Играл. Понемногу около виллы начинали собираться люди. Главным образом, англичане и англичанки. Они стояли в саду при гостинице, на тропинке, усыпанной гравием. Он играл. Бывало так тихо, что только издали доносился шум моря. Он играл долго, до позднего вечера. Она стояла рядом, в длинном белом капоте, слегда опираясь рукой на его плечо. Все видели ее через окно. Потом, когда он кончал импровизировать и откидывал назад голову, к ней на грудь, наступала минута продолжательного молчания – и затем взрыв аплодисментов…
После одного из таких вечеров, когда они вошли в залу, все встали за табль-д'отом и стали представляться, при чем дамы подходили представляться первые. Ни о чем другом, кроме них, не говорили в Неаполе, – гениальный артист и его небывалая красавица жена!..

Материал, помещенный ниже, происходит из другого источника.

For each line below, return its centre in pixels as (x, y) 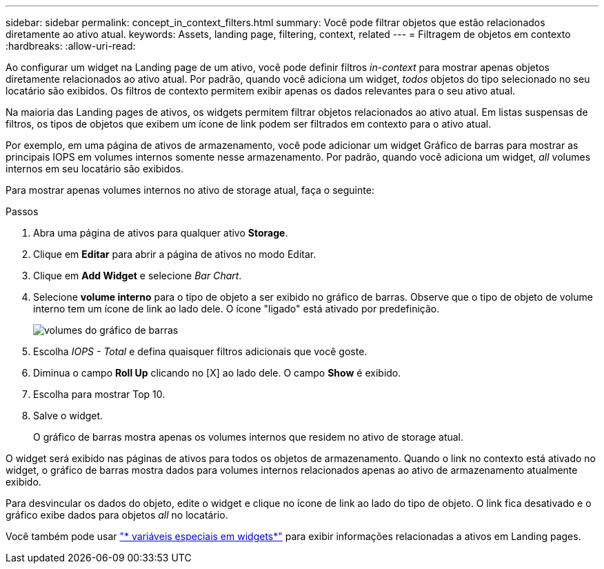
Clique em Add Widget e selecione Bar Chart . (138, 276)
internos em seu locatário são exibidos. (95, 169)
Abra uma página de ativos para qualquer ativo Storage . (161, 233)
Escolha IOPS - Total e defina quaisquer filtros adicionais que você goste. (200, 351)
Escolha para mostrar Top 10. (99, 394)
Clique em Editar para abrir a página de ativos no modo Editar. (175, 254)
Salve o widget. (68, 416)
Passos (22, 211)
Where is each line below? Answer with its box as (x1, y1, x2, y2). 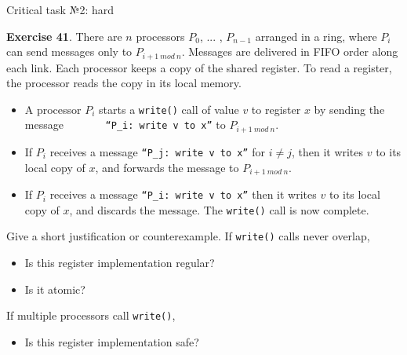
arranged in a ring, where (255, 27, 377, 44)
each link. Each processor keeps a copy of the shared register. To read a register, (6, 59, 392, 75)
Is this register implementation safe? (24, 333, 199, 350)
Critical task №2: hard (6, 2, 114, 17)
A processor (24, 101, 82, 117)
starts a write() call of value (99, 101, 239, 117)
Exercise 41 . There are (6, 27, 122, 44)
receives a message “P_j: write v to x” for (49, 143, 265, 159)
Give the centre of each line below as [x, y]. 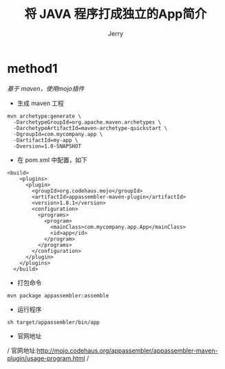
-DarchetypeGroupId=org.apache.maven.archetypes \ [87, 122]
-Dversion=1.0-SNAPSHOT [47, 146]
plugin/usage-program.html [46, 358]
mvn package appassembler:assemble [58, 295]
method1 [32, 68]
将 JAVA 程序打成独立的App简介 [116, 14]
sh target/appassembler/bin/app [53, 322]
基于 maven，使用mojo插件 [46, 88]
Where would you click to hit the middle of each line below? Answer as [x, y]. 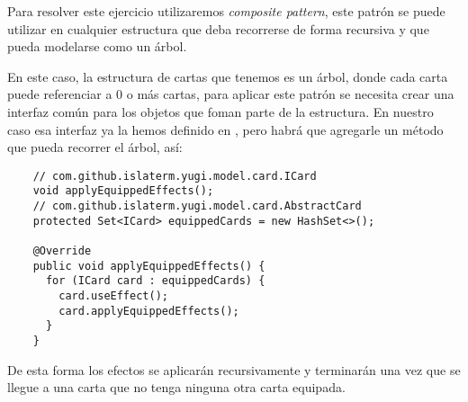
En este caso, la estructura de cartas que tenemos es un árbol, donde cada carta [228, 76]
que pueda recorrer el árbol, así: [95, 147]
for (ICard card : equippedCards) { [155, 281]
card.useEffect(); [113, 296]
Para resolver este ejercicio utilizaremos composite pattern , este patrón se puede [226, 11]
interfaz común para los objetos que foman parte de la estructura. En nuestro [220, 111]
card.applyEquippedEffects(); [149, 311]
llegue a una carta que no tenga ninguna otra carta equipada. [176, 387]
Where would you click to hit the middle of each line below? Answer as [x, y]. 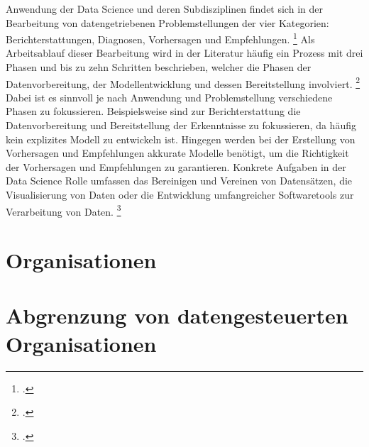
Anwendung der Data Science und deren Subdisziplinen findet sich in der [164, 9]
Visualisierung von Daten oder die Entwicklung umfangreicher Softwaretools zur [180, 195]
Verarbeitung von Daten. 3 [64, 210]
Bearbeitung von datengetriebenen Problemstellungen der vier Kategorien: [167, 22]
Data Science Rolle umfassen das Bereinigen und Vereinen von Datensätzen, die [179, 181]
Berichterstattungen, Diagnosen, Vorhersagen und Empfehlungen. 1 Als [160, 38]
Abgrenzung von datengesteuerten [177, 315]
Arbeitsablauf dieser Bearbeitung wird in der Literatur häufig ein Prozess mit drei [184, 53]
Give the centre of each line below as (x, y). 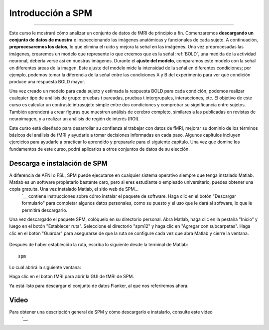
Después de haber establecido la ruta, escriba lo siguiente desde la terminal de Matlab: (99, 245)
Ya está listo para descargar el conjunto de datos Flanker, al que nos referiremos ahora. (99, 286)
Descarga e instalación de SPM (59, 163)
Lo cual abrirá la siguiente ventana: (45, 267)
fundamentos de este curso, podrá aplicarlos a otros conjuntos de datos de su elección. (100, 149)
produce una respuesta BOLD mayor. (47, 82)
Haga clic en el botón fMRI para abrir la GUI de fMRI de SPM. (72, 277)
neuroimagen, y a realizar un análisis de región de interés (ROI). (74, 119)
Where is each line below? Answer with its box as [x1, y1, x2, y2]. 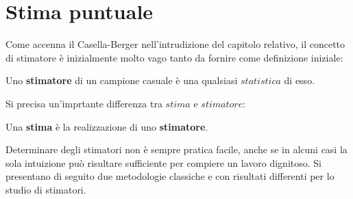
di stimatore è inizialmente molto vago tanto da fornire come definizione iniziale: [5, 50, 343, 64]
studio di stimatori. [5, 182, 86, 196]
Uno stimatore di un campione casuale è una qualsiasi [5, 73, 238, 88]
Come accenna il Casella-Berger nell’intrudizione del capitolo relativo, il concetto [5, 37, 345, 51]
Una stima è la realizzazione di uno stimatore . [5, 119, 208, 133]
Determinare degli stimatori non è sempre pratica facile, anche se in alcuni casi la [5, 142, 348, 157]
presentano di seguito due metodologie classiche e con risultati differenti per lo [5, 169, 334, 183]
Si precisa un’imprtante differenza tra [5, 96, 162, 110]
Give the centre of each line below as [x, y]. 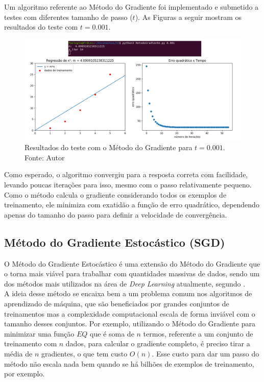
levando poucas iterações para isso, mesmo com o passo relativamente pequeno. [128, 185]
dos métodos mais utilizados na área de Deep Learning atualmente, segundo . [125, 283]
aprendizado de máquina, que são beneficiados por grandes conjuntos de [117, 304]
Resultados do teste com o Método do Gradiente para [109, 147]
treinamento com [31, 343]
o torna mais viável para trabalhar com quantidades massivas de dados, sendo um [132, 273]
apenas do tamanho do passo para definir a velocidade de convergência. [116, 214]
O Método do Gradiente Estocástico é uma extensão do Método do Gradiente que [132, 263]
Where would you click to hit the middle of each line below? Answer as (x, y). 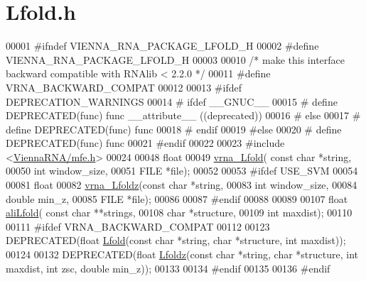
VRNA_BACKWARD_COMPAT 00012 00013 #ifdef (124, 87)
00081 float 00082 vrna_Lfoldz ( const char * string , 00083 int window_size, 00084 (182, 185)
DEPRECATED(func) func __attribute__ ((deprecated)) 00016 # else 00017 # (183, 115)
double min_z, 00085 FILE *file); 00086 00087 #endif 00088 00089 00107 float (177, 198)
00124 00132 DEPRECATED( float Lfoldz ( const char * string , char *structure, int (182, 254)
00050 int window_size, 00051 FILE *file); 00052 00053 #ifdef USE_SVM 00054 (182, 171)
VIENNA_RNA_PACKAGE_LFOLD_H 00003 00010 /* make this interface (175, 59)
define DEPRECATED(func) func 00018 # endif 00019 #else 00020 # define (174, 129)
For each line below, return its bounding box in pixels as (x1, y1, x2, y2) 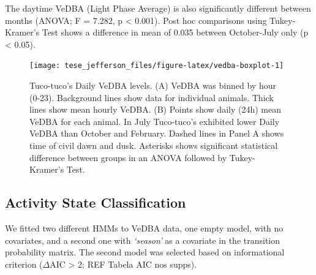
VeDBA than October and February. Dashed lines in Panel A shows (29, 127, 284, 140)
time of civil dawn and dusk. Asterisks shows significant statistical (29, 139, 278, 151)
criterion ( (5, 257, 43, 270)
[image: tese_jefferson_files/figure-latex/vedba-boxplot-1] (29, 61, 284, 70)
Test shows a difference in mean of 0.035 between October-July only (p (42, 26, 309, 39)
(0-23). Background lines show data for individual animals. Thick (29, 91, 274, 104)
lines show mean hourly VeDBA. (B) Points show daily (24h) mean (29, 103, 281, 116)
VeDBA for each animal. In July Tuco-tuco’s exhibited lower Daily (29, 115, 280, 127)
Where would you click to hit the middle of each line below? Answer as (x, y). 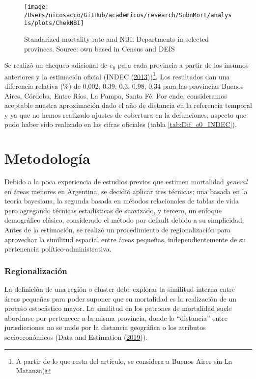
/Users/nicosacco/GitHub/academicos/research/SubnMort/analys (128, 15)
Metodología (47, 158)
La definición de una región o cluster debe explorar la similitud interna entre (120, 289)
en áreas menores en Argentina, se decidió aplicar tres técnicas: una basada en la (126, 191)
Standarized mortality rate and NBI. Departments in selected (116, 38)
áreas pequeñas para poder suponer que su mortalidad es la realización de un (120, 298)
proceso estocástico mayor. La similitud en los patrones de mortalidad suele (118, 308)
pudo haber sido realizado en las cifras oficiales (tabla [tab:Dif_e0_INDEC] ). (121, 124)
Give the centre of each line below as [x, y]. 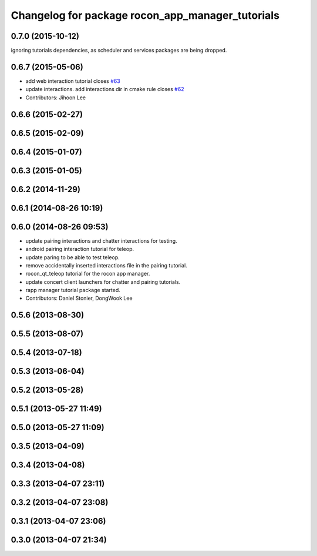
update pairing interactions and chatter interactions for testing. [101, 240]
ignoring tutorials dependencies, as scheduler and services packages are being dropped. [119, 51]
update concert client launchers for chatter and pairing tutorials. [103, 282]
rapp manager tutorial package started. [73, 290]
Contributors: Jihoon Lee [56, 98]
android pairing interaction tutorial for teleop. [80, 249]
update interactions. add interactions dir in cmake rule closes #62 [105, 89]
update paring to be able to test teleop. [72, 257]
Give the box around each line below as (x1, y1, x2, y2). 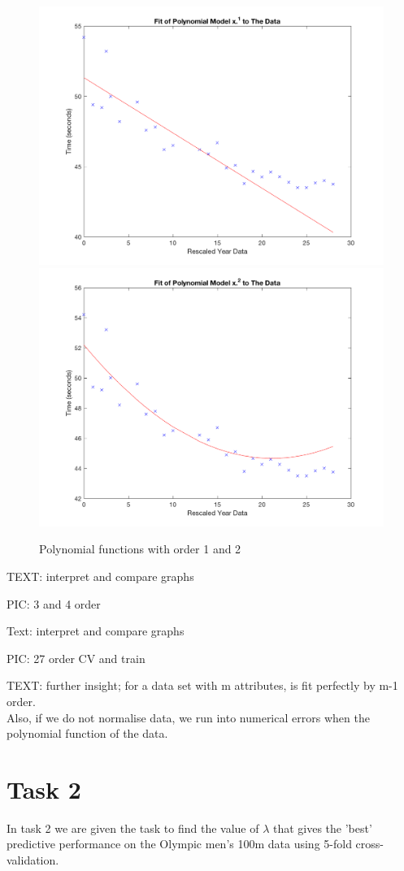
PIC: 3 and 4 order (7, 595, 101, 612)
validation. (7, 851, 59, 868)
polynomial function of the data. (7, 725, 168, 742)
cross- (355, 835, 384, 852)
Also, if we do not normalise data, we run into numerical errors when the (7, 708, 370, 726)
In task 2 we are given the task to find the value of (7, 819, 259, 836)
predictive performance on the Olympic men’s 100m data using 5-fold (7, 835, 352, 852)
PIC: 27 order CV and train (7, 649, 146, 666)
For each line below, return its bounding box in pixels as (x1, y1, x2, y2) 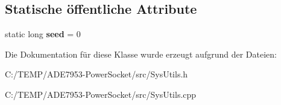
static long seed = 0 (5, 28, 81, 40)
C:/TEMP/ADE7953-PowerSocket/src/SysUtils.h (5, 68, 188, 80)
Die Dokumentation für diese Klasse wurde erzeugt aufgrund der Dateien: (5, 47, 277, 60)
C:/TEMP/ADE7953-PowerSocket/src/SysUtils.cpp (5, 88, 197, 100)
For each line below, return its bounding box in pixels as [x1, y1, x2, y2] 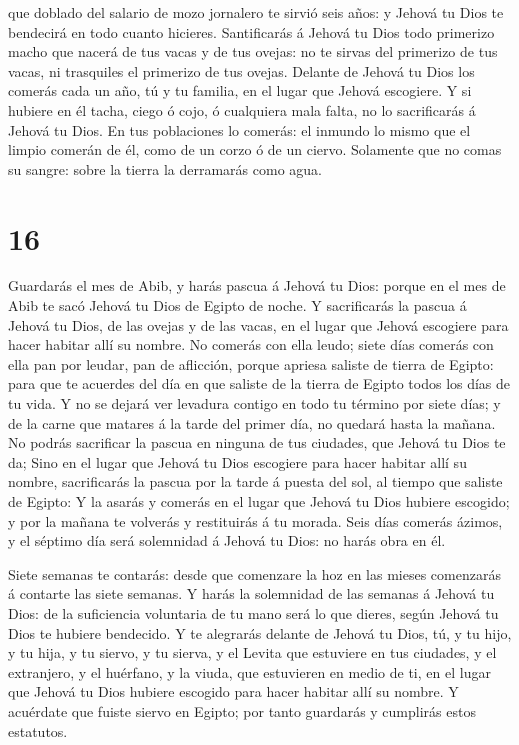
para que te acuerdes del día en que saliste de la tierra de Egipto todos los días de [8, 373, 511, 394]
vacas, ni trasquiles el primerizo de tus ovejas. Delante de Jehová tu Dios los [8, 60, 475, 81]
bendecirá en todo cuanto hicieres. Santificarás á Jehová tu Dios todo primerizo [8, 21, 495, 42]
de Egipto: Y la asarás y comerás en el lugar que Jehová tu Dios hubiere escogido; [8, 491, 510, 511]
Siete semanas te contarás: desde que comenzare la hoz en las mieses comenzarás [8, 563, 501, 584]
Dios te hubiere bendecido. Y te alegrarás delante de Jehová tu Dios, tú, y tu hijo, [8, 622, 512, 643]
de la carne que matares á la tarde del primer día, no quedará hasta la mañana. [8, 412, 496, 433]
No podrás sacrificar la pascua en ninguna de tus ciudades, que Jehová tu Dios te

Итальянский король, гостивший в Неаполе, прислал своего адьютанта с просьбой, чтобы маэстро сыграл при дворе. И они были при дворе… Там была вся итальянская аристократия – Колонны, Орсини, Дорио, Русполли, князья della-Grazia, все приглашали их, взапуски любезничали. Им импонировал талант Стжижецкого и красота, остроумие, образованность и богатство его жены. Один из герцогов Орлеанских влюбился в нее и сопровождал ее всюду; австрийский эрцгерцог, большой оригинал и страстный любитель музыки, приходил к ним завтракать – со своим большим догом и с двумя маленькими таксами; сидел на диване по-турецки, гулял с Стжижецким и ругал (que diable l'emporte!..) этикет, которого он должен придерживаться в Вене, и свою военную службу. Герцог Орлеанский был полон рыцарских чувств и влюбленности, эрцгерцог – «bon enfant» и «buono cammezdo». Они ездили кататься на высоких брэках, запряженных четверкой; таксы эрцгерцога сидели на козлах, дог бежал впереди лошадей. Вся жизнь большего света, местного и иностранного, группировалась вокруг них. Они были королями сезона.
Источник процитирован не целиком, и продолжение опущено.